I think you need to loop over d, using this pattern

danielward27 · March 18, 2022, 9:16am

Thanks for the help! I think I’ve got it working now. Here is the updated model:

from numpyro.infer import MCMC, NUTS
import numpyro
import numpyro.distributions as dist
import jax.numpy as jnp
from jax import random

def model(
    obs: jnp.ndarray,
    p_x: dist.Distribution,
    outlier_probs: jnp.ndarray,
    slab_std: float = 10):
    d = len(obs)

    with numpyro.plate("d", d, dim=-1):
        error_slab = numpyro.sample("error_slab", dist.Normal(0, slab_std))

    masked_errors = []
    for k in range(d):
        is_outlier_k = numpyro.sample(f"is_outlier_{k}", dist.Bernoulli(probs=outlier_probs[k]), infer={'enumerate': 'parallel'})
        masked_errors.append(error_slab[None, k]*is_outlier_k)
    masked_errors = jnp.concatenate(jnp.broadcast_arrays(*masked_errors), axis=-1)
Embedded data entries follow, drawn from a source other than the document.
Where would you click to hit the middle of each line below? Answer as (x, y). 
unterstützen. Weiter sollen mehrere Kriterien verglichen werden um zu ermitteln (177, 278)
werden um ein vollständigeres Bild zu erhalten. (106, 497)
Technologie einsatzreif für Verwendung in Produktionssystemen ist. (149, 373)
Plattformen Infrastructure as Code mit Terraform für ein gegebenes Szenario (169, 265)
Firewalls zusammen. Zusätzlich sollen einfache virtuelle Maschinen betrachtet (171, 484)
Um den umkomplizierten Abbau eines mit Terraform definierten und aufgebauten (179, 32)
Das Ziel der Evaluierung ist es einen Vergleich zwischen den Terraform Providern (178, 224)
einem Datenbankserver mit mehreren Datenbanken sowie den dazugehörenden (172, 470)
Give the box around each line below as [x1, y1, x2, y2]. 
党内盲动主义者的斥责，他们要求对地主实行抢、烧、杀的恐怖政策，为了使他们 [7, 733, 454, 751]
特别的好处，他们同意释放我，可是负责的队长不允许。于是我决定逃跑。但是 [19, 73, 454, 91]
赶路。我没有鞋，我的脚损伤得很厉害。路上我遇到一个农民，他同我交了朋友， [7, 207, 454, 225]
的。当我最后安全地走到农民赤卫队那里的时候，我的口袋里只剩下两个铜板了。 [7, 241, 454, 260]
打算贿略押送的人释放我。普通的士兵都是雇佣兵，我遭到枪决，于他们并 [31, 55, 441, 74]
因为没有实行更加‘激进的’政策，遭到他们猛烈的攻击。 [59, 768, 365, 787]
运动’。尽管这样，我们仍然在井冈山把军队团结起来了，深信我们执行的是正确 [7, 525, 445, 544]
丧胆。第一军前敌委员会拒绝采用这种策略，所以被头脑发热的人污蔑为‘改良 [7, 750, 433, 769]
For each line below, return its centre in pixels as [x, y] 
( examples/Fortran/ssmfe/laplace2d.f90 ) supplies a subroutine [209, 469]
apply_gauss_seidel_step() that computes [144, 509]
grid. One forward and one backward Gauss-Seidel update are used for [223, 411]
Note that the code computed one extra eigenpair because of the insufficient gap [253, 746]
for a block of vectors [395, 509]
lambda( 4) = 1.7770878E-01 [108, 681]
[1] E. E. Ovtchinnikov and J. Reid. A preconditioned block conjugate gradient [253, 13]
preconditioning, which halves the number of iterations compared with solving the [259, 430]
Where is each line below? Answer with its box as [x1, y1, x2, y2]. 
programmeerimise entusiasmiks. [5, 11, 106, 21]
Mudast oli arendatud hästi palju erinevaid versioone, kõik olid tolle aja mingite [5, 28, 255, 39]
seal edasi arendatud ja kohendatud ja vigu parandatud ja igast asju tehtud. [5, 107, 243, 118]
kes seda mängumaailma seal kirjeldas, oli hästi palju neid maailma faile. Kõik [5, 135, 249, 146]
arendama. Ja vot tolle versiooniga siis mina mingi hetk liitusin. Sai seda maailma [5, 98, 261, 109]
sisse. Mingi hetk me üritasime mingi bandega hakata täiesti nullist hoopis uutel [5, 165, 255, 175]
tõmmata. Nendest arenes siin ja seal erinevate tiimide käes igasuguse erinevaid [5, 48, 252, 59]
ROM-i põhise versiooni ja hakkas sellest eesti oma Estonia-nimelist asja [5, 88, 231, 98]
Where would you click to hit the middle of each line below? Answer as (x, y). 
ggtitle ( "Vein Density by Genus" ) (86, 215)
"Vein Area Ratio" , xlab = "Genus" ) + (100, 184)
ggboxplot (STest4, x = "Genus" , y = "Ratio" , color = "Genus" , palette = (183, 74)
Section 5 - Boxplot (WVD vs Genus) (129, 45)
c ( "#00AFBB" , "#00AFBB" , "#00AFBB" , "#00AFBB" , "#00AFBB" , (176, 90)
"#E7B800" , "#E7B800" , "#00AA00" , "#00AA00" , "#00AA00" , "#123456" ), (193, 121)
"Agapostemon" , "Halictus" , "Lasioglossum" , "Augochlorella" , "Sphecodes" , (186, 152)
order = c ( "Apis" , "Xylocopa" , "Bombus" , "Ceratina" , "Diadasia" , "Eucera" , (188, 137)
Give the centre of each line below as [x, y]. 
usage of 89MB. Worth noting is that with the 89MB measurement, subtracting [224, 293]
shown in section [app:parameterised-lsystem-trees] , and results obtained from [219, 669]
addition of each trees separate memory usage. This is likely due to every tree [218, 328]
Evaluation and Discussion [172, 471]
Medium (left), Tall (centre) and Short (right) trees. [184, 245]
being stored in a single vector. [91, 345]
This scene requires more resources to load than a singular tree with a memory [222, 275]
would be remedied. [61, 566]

    with numpyro.plate("obs", 1):
        numpyro.sample(
            "y",
            TransformedDistribution(p_x, AffineTransform(masked_errors, 1)),
            obs=obs,
        )

dim = 2
probs = jnp.full((dim,), 0.2)
kernel = NUTS(model)
mcmc = MCMC(kernel, num_warmup=1000, num_samples=5000)
key, mcmc_key = random.split(random.PRNGKey(0))
y = jnp.zeros(dim)
y = y.at[-1].set(4)  # Last dimension outlier in N(0,1)
p_x = dist.Normal(jnp.zeros(dim), 1)
model_args = [y, p_x, probs]
mcmc.run(mcmc_key, *model_args)
samples = mcmc.get_samples()


from numpyro.infer import Predictive
predictive = Predictive(model, samples, infer_discrete=True)
key, subkey = random.split(key)
hidden = predictive(subkey, *model_args)

One pitfall I think I fell into, was that I had a deterministic statement that relied on the value of the discrete latent variable (the "adjusted" in the earlier models). I assume this cannot work as expected when using enumeration? Now, I instead infer the discrete latents after the fact, and then apply my deterministic transform outside the model.
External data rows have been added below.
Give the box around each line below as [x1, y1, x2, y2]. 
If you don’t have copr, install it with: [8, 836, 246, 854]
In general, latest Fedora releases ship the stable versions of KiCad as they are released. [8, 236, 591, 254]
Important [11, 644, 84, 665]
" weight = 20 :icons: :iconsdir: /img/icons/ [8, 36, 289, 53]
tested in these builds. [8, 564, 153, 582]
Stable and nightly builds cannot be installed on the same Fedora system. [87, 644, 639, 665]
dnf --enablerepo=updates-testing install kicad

fehiepsi · March 18, 2022, 1:38pm

I think while infer_discrete, you can also obtain deterministic sites. Maybe add a flag to your model to decide when to get deterministic sites?
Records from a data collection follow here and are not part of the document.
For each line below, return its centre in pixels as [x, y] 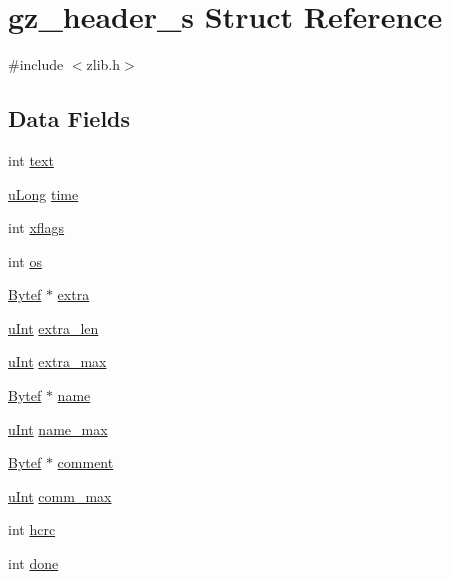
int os [25, 260]
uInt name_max [58, 428]
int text [31, 159]
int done [33, 563]
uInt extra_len [53, 327]
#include [36, 64]
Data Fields [69, 118]
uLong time [43, 193]
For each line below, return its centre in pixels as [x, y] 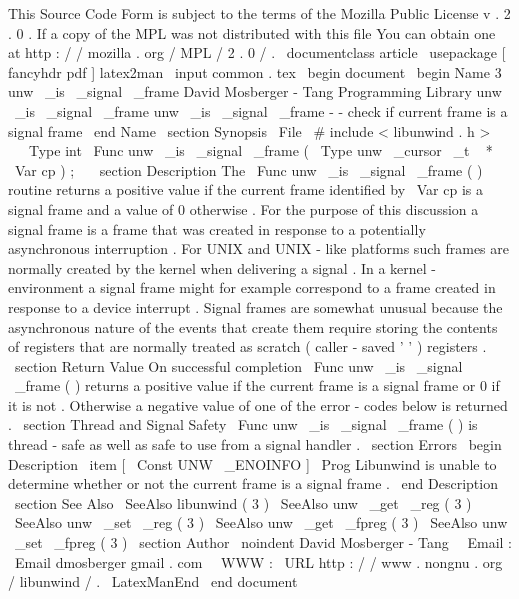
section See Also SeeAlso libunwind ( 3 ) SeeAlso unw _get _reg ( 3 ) [243, 502]
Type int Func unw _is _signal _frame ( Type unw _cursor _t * [260, 150]
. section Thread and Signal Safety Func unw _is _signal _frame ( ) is [243, 424]
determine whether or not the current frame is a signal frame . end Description [253, 483]
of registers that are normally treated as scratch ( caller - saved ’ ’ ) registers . [247, 346]
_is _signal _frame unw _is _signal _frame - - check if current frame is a [261, 110]
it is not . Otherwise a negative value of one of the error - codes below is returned [258, 404]
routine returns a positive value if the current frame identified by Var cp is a [245, 189]
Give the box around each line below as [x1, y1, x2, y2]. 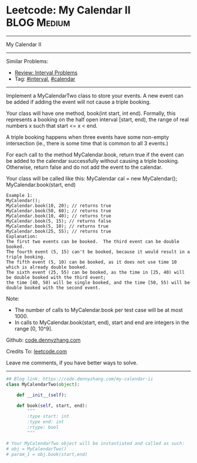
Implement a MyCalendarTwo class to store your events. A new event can [6, 92, 184, 99]
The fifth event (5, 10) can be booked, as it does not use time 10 [6, 259, 177, 265]
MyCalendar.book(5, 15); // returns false [6, 218, 111, 224]
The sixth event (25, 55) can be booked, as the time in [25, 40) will [6, 269, 185, 275]
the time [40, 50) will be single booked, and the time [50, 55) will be [6, 280, 191, 285]
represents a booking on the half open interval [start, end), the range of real [6, 115, 189, 123]
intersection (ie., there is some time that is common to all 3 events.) [6, 139, 168, 147]
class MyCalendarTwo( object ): [6, 382, 80, 387]
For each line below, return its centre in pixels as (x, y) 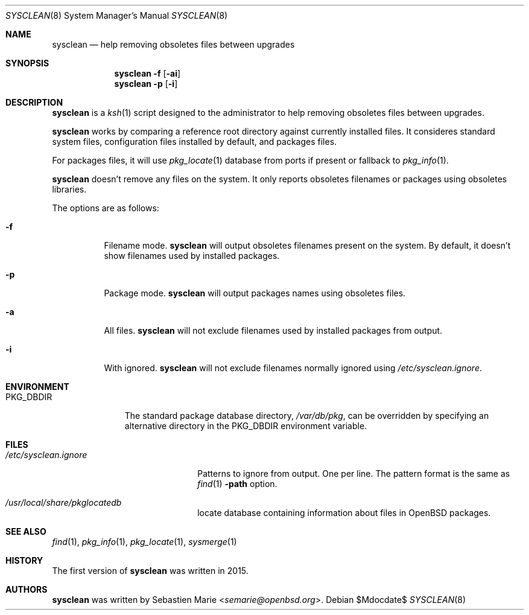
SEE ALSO (26, 531)
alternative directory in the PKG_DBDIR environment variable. (246, 426)
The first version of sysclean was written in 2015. (150, 571)
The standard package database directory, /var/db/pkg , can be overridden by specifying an (307, 416)
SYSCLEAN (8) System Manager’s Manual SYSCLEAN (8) (117, 15)
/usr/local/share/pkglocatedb (64, 502)
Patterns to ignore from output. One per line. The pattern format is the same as (354, 473)
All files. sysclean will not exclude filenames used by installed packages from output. (273, 330)

def model(..., get_deterministic=False):
    if get_deterministic:
        numpyro.deterministic(...)

this cannot work as expected when using enumeration

I think so. Under enumeration, your deterministic sites will have enumerated dimensions. It is better to get deterministic values when infer_discrete.